## What is required
Pictures are to be skipped. Retype exactly the lines from the top of the material through the one with "Si dice allora", and only those.

## Record excerpts
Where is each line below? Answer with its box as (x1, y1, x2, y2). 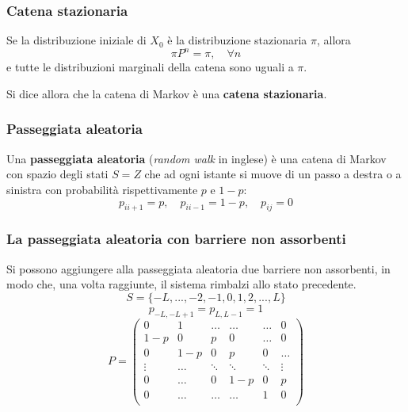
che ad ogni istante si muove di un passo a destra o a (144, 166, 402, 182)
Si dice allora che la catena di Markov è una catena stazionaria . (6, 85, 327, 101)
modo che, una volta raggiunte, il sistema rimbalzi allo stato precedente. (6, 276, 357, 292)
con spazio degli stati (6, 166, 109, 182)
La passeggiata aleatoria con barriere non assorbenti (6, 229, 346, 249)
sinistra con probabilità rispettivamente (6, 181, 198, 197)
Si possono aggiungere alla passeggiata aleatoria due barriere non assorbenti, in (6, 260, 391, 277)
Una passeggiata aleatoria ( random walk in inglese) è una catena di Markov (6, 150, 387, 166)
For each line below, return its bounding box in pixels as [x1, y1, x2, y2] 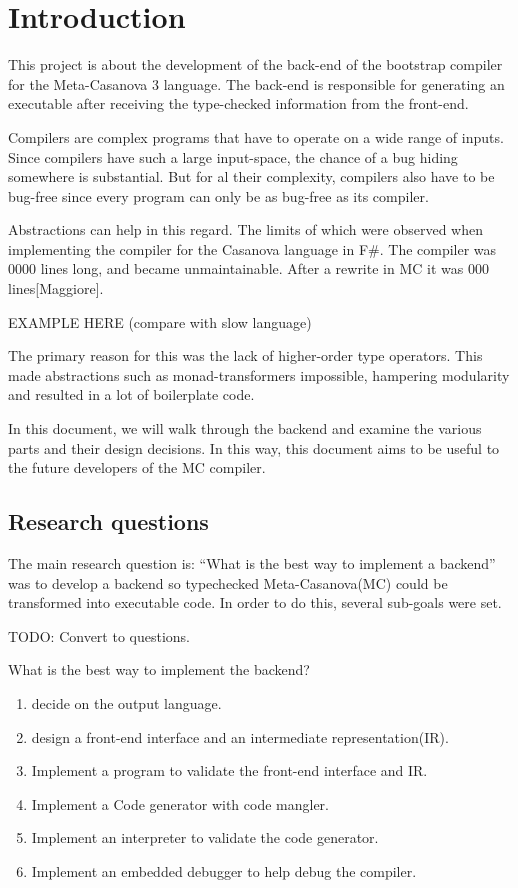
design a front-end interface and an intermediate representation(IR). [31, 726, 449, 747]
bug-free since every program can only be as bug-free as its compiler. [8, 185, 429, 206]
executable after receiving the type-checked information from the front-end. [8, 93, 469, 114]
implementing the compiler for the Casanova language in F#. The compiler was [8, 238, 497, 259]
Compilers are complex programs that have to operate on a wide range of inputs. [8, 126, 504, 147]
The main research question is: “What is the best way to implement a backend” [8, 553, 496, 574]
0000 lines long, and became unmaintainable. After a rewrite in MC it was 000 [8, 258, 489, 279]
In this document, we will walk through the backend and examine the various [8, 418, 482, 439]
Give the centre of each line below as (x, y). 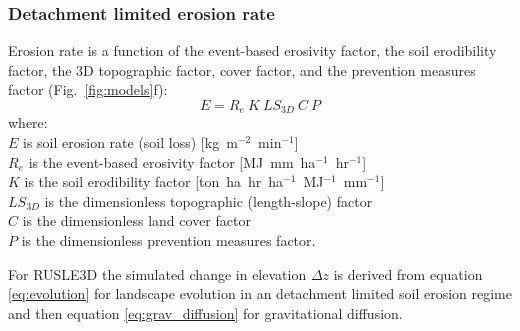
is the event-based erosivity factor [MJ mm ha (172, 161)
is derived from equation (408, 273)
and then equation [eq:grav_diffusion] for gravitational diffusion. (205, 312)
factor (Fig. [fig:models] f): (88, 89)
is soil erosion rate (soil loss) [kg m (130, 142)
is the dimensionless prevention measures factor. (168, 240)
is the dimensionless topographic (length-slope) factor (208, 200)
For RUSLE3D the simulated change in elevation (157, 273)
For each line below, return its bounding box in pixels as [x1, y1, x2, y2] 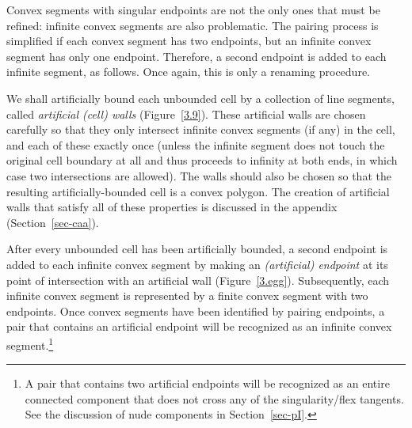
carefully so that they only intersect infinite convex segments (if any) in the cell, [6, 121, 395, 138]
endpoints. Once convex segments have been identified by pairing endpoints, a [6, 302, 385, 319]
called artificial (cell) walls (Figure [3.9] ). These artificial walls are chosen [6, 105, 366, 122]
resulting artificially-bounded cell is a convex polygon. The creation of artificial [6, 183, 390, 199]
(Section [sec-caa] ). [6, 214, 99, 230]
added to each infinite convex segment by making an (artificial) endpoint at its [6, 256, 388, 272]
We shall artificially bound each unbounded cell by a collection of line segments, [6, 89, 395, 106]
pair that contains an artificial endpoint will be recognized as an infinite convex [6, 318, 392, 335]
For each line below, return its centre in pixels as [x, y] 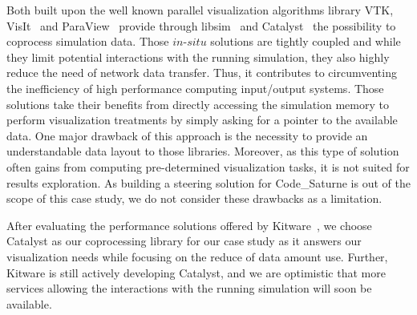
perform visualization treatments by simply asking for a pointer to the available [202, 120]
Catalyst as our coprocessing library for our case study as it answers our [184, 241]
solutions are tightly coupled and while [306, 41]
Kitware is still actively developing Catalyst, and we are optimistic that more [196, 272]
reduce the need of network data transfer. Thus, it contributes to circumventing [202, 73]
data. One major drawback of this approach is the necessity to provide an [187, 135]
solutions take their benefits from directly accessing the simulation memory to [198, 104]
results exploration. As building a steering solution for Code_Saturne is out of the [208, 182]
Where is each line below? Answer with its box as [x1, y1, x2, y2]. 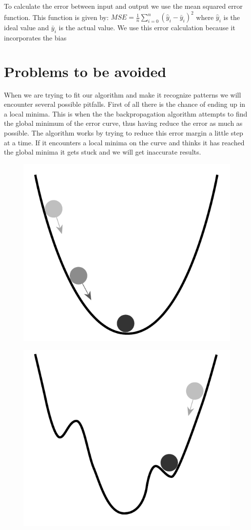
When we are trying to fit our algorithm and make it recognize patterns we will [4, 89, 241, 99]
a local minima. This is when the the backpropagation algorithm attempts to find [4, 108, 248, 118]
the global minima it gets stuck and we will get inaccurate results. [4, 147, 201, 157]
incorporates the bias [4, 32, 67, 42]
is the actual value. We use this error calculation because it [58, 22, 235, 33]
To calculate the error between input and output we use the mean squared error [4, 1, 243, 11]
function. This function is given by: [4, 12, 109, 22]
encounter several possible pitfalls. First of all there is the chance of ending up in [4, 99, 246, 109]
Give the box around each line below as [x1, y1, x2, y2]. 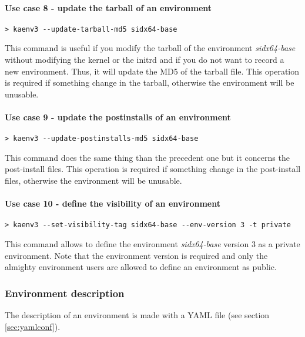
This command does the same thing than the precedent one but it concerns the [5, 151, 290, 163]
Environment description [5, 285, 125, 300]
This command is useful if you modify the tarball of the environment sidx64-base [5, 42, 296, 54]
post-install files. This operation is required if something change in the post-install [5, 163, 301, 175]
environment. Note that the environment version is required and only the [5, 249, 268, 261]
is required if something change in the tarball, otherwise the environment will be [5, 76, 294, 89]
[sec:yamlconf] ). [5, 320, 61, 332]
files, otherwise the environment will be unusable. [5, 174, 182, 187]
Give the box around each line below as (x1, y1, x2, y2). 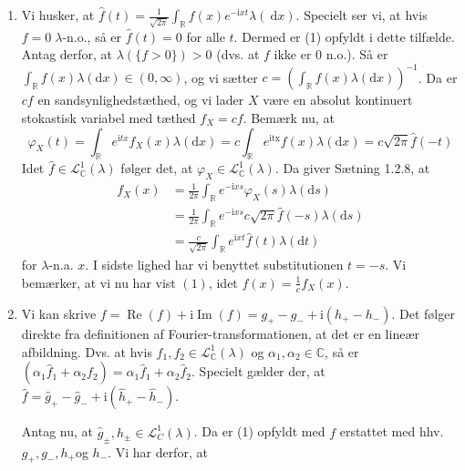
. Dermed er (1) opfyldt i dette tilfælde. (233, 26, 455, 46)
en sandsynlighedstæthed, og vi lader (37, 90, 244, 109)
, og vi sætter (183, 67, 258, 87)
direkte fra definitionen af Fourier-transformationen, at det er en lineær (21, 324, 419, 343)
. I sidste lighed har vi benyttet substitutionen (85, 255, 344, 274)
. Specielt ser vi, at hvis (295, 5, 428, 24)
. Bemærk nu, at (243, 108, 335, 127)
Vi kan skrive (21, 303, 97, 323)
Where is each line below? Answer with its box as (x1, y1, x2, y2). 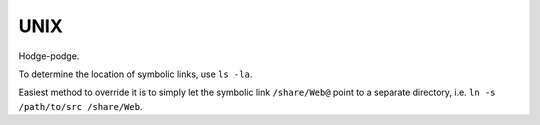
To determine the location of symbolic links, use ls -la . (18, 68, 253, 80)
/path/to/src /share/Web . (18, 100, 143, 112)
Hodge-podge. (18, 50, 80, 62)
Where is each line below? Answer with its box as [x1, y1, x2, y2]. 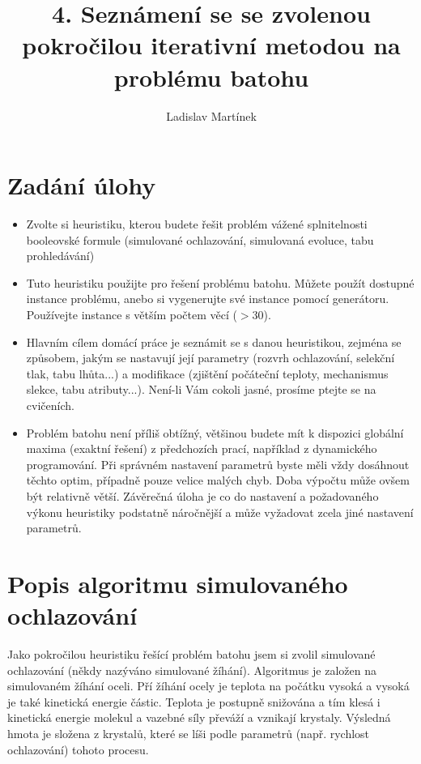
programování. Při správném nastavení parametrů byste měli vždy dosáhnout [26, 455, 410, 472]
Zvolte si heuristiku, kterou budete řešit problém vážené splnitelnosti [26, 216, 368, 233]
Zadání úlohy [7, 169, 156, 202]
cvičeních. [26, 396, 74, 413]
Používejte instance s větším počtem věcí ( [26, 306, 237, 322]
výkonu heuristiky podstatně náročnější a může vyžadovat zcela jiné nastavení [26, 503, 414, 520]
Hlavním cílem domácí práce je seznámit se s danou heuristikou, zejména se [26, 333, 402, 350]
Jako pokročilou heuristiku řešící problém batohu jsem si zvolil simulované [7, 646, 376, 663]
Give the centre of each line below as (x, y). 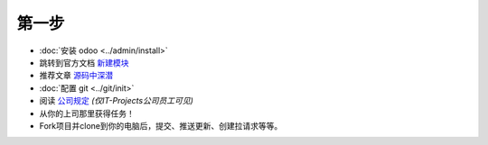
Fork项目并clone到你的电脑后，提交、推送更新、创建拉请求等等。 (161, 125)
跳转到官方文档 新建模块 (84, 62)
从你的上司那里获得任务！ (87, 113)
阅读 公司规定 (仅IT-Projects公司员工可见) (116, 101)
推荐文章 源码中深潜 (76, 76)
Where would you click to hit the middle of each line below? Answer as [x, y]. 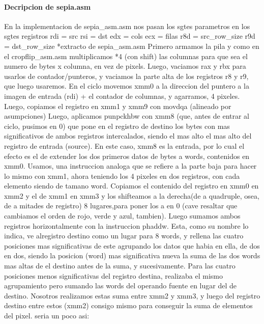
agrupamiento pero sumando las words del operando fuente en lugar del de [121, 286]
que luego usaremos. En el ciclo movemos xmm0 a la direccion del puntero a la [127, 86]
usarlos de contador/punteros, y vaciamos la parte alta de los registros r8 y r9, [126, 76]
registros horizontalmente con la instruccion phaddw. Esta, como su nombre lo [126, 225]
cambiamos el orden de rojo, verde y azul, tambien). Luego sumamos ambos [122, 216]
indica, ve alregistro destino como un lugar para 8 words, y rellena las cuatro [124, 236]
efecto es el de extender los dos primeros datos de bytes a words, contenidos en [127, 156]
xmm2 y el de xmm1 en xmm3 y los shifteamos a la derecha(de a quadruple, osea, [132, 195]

## Response to this exercise
Where is each line below? Answer with its box as (x1, y1, x2, y2). 
che ad ogni istante si muove di un passo a destra o a (144, 166, 402, 182)
Si dice allora che la catena di Markov è una catena stazionaria . (6, 85, 327, 101)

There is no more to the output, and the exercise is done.